## Records
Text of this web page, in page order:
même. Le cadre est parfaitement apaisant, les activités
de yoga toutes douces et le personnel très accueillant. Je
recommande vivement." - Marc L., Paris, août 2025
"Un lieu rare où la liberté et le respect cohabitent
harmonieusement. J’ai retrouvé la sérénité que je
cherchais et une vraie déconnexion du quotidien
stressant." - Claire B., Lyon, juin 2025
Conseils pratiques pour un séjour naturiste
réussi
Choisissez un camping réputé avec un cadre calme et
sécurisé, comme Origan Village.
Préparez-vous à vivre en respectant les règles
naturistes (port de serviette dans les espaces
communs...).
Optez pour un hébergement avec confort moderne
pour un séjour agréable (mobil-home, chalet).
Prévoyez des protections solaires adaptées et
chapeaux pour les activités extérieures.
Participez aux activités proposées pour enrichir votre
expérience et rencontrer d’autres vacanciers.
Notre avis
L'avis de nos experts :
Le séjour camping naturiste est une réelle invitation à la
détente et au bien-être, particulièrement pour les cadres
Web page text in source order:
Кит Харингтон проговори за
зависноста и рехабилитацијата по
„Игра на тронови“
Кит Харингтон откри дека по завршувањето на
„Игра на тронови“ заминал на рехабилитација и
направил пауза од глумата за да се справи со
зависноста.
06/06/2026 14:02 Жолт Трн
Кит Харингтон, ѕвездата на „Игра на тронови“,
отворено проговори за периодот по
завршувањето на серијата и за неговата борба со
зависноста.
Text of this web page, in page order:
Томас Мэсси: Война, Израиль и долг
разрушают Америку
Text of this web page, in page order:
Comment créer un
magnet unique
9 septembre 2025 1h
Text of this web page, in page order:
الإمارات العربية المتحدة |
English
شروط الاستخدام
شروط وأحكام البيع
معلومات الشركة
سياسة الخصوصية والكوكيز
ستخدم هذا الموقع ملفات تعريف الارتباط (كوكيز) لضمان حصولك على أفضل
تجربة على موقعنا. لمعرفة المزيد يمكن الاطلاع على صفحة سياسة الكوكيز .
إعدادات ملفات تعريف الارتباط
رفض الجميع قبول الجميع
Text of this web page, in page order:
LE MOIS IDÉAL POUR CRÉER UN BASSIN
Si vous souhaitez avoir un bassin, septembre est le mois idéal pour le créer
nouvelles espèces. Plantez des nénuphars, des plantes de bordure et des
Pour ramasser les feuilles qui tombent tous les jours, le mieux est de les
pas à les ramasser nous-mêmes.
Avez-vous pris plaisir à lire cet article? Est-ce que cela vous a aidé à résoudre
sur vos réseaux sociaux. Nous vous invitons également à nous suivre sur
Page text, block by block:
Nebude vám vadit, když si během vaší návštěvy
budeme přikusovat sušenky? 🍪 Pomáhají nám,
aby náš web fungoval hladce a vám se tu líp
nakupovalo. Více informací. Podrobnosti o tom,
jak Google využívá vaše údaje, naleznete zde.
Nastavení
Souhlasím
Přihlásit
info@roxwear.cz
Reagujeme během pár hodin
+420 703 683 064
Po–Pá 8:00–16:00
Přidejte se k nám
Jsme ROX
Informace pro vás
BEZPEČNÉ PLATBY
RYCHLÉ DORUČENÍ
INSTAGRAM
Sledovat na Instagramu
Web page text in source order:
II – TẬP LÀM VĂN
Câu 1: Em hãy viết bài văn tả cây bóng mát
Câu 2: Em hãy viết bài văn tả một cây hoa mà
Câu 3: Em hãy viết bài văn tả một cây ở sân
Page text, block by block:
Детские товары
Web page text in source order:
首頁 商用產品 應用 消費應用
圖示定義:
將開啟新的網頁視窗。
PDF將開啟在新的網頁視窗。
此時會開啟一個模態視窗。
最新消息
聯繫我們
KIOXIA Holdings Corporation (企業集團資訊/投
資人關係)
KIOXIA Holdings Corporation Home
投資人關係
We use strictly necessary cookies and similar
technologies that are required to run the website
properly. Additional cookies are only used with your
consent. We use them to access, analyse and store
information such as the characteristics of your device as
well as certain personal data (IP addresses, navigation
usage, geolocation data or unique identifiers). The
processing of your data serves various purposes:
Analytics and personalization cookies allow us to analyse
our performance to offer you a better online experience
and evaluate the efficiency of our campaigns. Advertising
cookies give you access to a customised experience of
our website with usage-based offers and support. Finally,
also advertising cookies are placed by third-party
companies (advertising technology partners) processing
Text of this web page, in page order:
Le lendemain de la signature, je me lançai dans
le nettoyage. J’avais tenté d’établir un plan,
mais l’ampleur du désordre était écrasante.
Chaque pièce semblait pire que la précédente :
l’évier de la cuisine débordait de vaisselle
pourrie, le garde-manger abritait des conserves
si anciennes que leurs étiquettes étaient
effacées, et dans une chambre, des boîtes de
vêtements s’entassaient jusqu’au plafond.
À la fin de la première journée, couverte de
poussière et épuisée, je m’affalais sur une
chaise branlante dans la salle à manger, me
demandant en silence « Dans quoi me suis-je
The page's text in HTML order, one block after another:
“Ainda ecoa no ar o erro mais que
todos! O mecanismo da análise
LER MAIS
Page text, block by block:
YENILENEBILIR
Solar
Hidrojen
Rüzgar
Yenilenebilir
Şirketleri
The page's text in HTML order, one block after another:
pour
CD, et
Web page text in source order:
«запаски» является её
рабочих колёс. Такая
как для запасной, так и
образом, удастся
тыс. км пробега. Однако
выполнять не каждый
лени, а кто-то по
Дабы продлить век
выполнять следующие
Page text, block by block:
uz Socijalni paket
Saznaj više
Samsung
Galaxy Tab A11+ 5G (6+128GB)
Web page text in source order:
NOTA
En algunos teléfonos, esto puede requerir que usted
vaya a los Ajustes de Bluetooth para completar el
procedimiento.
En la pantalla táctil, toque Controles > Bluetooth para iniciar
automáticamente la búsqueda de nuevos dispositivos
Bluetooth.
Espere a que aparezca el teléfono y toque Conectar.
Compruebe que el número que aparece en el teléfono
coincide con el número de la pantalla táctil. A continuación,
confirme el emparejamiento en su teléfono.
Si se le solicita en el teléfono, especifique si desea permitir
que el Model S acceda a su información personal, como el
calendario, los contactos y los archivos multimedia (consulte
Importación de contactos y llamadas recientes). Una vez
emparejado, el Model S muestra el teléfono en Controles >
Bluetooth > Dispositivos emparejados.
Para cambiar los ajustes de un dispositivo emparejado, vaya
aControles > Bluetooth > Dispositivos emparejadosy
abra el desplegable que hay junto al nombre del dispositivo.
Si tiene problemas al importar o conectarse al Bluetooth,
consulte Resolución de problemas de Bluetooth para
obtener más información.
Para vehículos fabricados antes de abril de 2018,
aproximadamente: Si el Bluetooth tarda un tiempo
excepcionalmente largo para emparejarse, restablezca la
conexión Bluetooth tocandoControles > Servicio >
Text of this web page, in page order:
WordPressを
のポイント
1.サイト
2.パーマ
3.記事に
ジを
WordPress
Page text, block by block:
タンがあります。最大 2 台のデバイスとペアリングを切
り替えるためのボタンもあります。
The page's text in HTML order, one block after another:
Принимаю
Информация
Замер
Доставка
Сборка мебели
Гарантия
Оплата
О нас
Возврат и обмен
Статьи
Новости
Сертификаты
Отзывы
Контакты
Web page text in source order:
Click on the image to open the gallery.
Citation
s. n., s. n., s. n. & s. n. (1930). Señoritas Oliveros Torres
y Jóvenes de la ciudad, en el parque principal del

## What is required
Which lines of the records above contain the word "problemas"? Copy each of them.

## Answer to this task
Si tiene problemas al importar o conectarse al Bluetooth,
consulte Resolución de problemas de Bluetooth para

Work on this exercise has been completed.